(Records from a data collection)
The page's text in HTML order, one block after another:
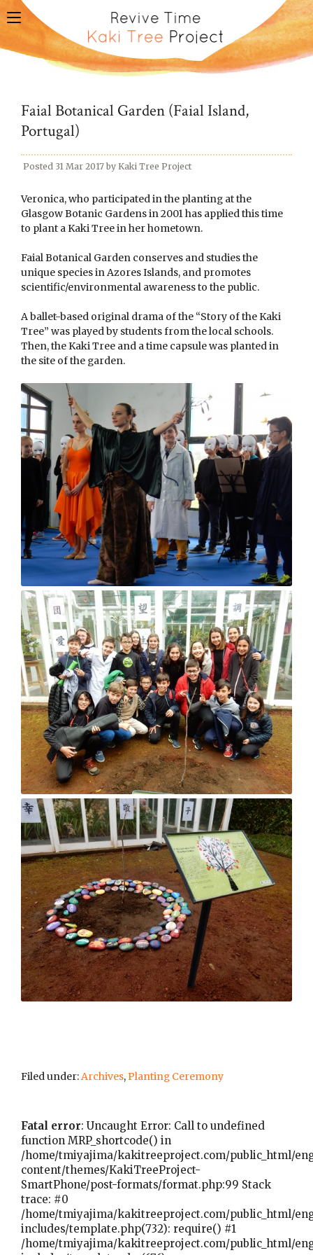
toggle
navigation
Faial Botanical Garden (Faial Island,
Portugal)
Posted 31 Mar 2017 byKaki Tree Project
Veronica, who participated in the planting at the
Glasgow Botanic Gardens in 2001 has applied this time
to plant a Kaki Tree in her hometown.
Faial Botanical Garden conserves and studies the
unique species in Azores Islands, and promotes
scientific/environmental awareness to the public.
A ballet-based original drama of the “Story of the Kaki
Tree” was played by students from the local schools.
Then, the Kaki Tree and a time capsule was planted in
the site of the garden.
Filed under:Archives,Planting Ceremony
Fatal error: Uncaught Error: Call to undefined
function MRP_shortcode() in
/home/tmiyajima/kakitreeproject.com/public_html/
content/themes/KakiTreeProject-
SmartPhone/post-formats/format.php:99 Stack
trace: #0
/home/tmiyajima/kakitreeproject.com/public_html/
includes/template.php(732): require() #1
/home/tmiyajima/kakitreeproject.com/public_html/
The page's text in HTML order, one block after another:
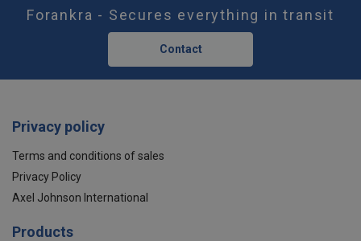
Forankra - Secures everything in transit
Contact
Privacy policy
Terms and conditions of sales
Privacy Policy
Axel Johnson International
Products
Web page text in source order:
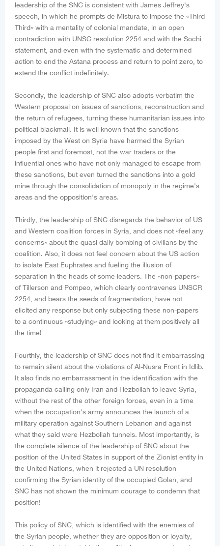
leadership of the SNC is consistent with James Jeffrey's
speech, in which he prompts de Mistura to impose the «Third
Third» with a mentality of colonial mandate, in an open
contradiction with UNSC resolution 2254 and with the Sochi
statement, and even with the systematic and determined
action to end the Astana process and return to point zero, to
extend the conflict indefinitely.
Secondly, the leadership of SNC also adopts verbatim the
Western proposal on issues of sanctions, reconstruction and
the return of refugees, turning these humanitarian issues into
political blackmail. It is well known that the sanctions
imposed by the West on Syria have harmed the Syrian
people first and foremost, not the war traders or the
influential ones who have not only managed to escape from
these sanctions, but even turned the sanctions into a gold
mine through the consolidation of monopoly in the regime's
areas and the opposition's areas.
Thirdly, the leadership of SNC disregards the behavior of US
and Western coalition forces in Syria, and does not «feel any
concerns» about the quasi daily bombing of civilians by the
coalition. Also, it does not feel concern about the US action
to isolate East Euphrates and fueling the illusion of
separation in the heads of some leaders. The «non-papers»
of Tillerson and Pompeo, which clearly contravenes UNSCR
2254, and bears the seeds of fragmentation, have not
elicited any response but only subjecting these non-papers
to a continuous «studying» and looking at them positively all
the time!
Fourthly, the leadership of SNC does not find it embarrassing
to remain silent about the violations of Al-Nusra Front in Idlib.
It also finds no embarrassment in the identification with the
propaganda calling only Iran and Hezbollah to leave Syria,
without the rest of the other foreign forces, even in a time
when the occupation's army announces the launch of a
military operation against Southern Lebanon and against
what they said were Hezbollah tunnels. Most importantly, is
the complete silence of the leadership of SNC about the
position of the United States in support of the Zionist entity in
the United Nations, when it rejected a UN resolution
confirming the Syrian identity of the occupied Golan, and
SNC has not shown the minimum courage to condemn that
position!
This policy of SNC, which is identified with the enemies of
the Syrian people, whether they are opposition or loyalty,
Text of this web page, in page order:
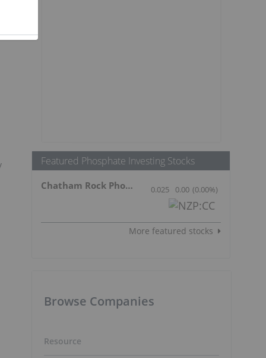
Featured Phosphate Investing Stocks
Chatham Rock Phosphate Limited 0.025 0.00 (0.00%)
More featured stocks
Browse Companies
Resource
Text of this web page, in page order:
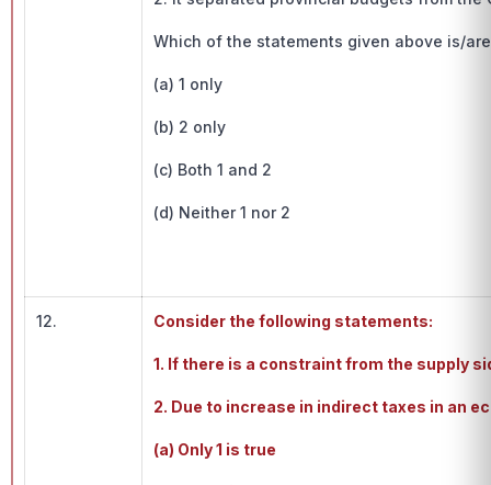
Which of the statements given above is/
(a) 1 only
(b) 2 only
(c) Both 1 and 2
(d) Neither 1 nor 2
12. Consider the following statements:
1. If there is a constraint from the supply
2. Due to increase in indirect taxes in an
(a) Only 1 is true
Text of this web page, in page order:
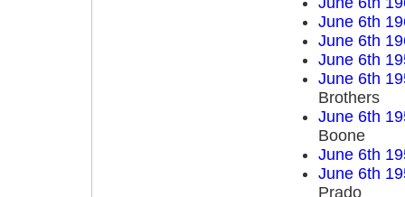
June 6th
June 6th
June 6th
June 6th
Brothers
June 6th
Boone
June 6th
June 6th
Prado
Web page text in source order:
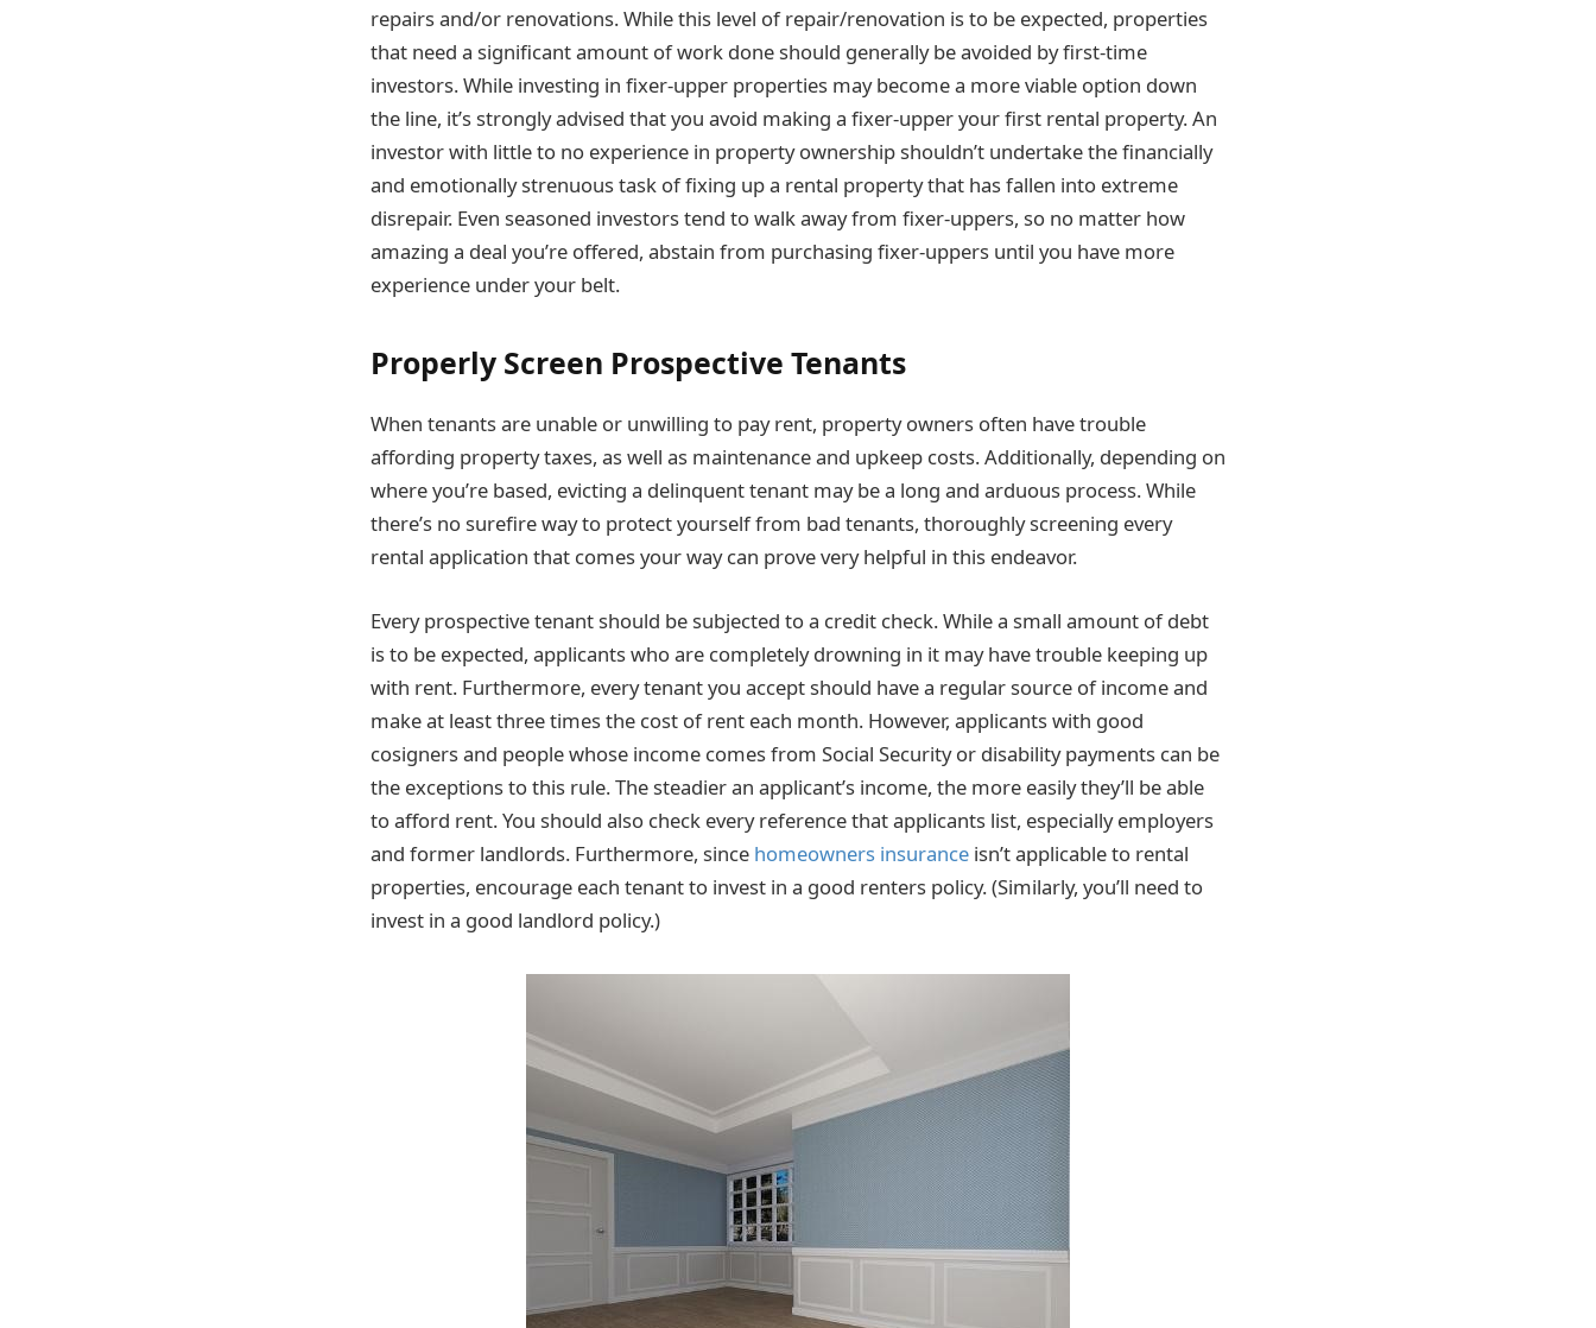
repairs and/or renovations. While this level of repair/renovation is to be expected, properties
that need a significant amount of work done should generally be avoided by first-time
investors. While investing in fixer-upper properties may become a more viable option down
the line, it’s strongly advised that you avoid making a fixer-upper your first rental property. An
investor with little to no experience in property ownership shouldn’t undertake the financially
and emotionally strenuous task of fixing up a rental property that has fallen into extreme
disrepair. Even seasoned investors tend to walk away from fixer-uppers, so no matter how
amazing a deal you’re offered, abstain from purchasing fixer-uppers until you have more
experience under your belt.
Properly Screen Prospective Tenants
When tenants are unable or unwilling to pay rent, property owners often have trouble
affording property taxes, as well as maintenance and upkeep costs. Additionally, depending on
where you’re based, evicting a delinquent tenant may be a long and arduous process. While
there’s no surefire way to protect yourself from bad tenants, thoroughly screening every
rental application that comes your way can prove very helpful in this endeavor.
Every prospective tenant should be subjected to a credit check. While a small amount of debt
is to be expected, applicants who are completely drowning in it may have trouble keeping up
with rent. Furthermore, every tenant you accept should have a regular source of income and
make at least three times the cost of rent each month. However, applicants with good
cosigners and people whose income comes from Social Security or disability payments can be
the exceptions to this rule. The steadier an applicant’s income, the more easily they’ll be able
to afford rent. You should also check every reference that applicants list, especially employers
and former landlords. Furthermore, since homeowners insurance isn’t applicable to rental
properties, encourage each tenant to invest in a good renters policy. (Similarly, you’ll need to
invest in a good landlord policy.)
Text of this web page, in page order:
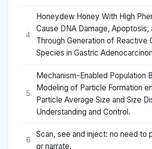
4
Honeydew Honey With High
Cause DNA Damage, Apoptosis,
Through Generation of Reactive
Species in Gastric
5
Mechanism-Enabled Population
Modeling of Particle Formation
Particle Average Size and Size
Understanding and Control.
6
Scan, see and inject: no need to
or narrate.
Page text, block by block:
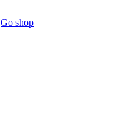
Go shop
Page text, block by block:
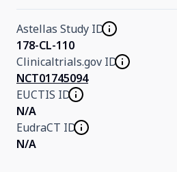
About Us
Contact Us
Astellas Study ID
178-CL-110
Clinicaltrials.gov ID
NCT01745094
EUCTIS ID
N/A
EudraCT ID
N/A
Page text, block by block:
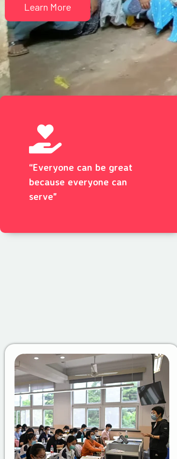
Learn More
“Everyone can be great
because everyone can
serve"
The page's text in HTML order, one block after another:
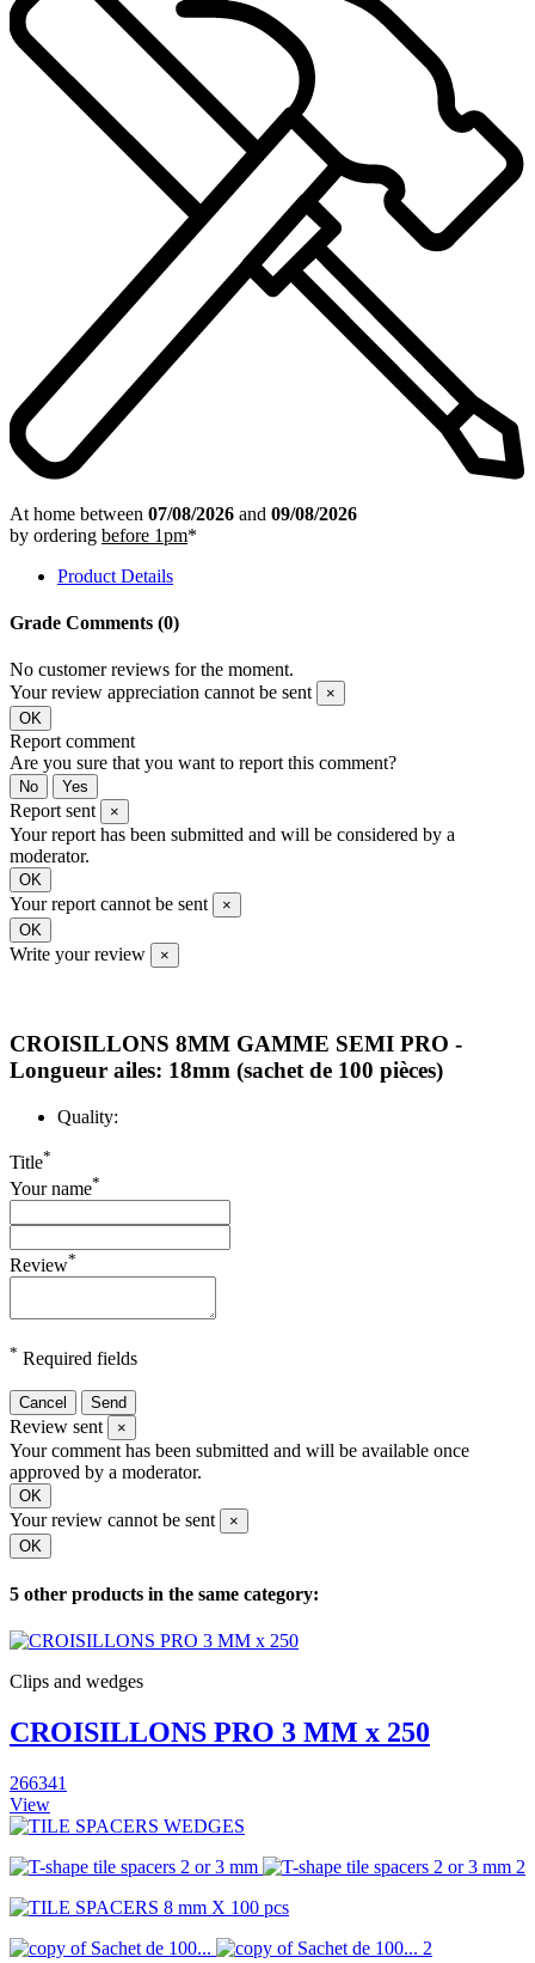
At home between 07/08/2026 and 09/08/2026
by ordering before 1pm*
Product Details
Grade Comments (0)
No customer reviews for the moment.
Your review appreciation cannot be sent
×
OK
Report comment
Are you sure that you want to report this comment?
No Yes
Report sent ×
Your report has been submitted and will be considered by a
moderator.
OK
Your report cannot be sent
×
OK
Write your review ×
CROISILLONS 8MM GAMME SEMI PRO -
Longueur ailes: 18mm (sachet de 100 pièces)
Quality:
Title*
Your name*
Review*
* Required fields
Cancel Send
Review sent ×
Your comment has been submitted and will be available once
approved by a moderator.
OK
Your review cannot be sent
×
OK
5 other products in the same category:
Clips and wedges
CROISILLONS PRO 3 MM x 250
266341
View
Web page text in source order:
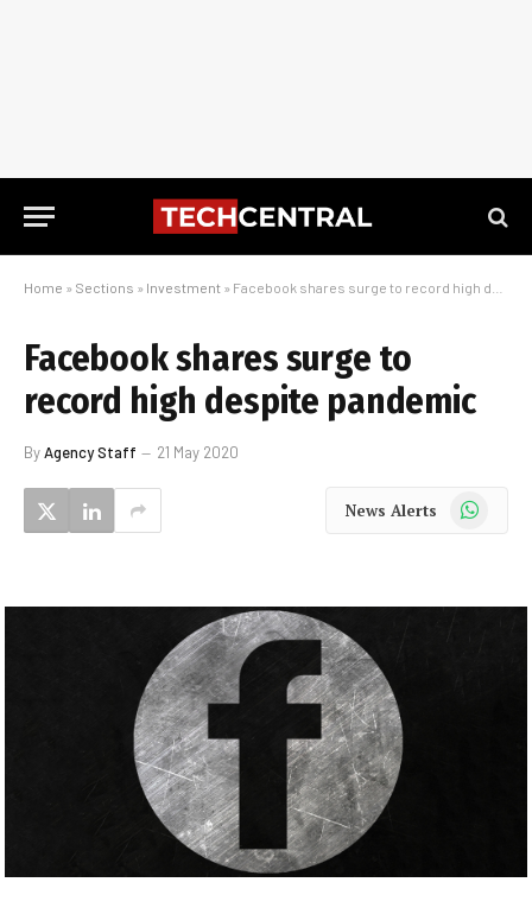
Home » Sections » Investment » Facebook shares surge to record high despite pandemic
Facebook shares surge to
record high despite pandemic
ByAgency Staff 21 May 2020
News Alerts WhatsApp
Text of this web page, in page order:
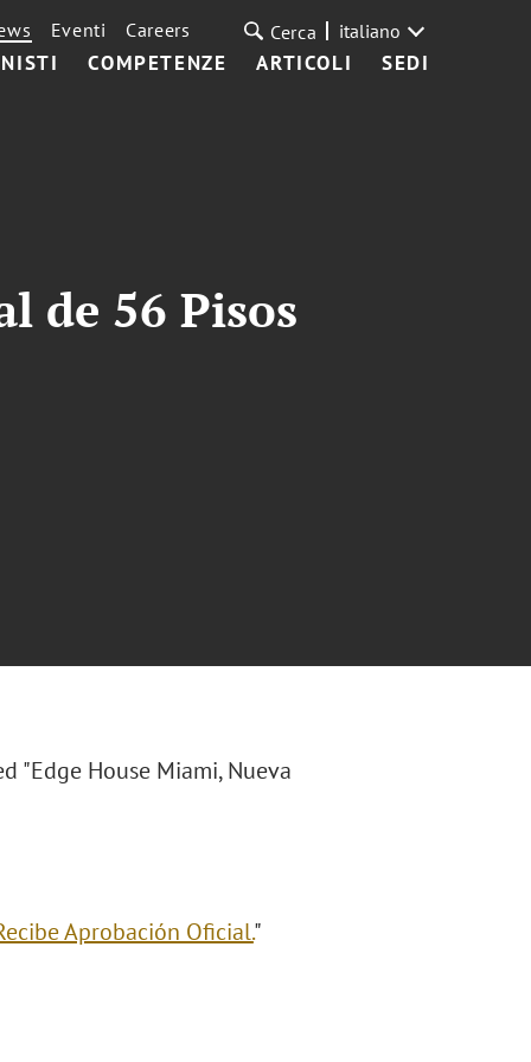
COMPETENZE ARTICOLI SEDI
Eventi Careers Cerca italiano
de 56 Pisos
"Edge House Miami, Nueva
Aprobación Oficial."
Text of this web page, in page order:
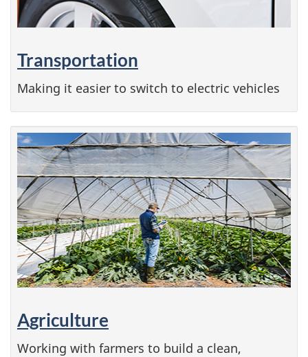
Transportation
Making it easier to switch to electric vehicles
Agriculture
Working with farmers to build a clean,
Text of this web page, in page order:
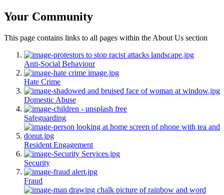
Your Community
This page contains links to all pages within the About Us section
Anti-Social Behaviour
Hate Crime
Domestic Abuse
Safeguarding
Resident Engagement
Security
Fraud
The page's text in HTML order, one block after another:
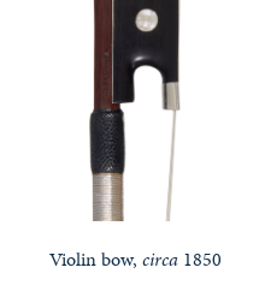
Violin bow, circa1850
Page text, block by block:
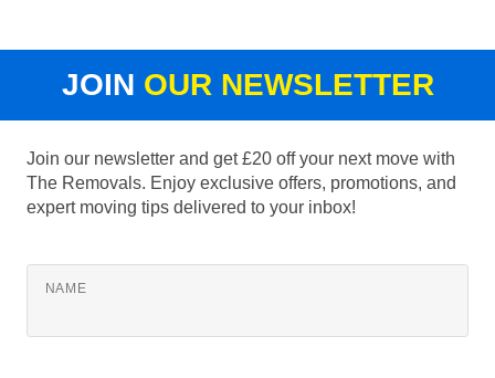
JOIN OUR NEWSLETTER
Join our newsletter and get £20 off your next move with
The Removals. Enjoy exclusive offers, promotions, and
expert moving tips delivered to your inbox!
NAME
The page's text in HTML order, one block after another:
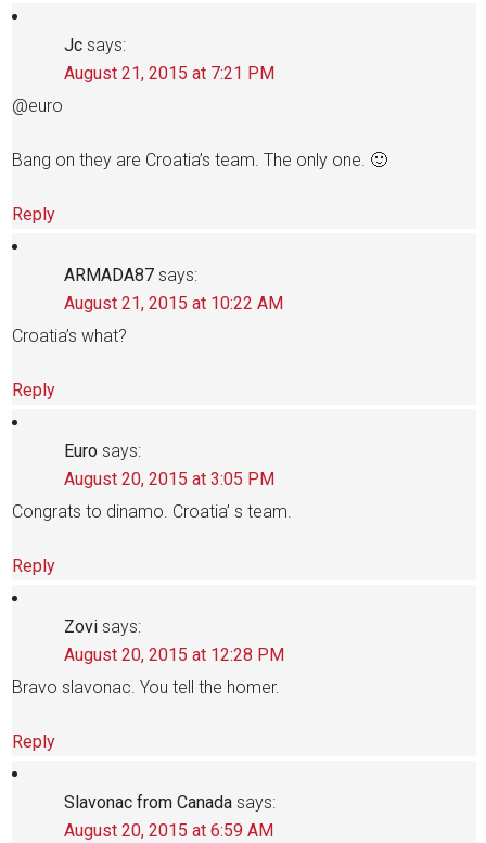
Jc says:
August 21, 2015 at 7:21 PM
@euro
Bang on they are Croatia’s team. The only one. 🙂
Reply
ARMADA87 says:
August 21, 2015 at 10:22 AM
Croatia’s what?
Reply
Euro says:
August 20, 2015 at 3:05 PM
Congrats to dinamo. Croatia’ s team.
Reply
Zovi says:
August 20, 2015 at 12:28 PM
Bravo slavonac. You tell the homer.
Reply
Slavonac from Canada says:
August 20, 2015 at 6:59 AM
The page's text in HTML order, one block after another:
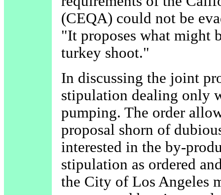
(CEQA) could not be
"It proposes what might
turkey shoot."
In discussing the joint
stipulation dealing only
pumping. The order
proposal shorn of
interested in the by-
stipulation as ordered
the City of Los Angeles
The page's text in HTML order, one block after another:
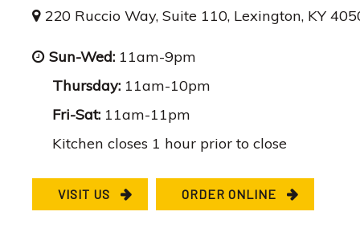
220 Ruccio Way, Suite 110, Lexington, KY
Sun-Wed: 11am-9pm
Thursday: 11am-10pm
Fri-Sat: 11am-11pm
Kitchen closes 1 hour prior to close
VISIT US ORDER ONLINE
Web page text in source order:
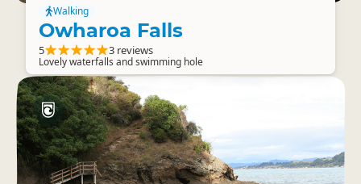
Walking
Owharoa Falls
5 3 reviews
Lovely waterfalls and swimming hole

Problem to solve
Starting with the line that has "1. If there is a constraint from the supply" and ending with the line that has "disrepair. Even seasoned", repeat the lines above exactly, omitting every picture.

Exercise result
1. If there is a constraint from the supply
2. Due to increase in indirect taxes in an
(a) Only 1 is true
Text of this web page, in page order:
June 6th
June 6th
June 6th
June 6th
Brothers
June 6th
Boone
June 6th
June 6th
Prado
Web page text in source order:
repairs and/or renovations. While this level of repair/renovation is to be expected, properties
that need a significant amount of work done should generally be avoided by first-time
investors. While investing in fixer-upper properties may become a more viable option down
the line, it’s strongly advised that you avoid making a fixer-upper your first rental property. An
investor with little to no experience in property ownership shouldn’t undertake the financially
and emotionally strenuous task of fixing up a rental property that has fallen into extreme
disrepair. Even seasoned investors tend to walk away from fixer-uppers, so no matter how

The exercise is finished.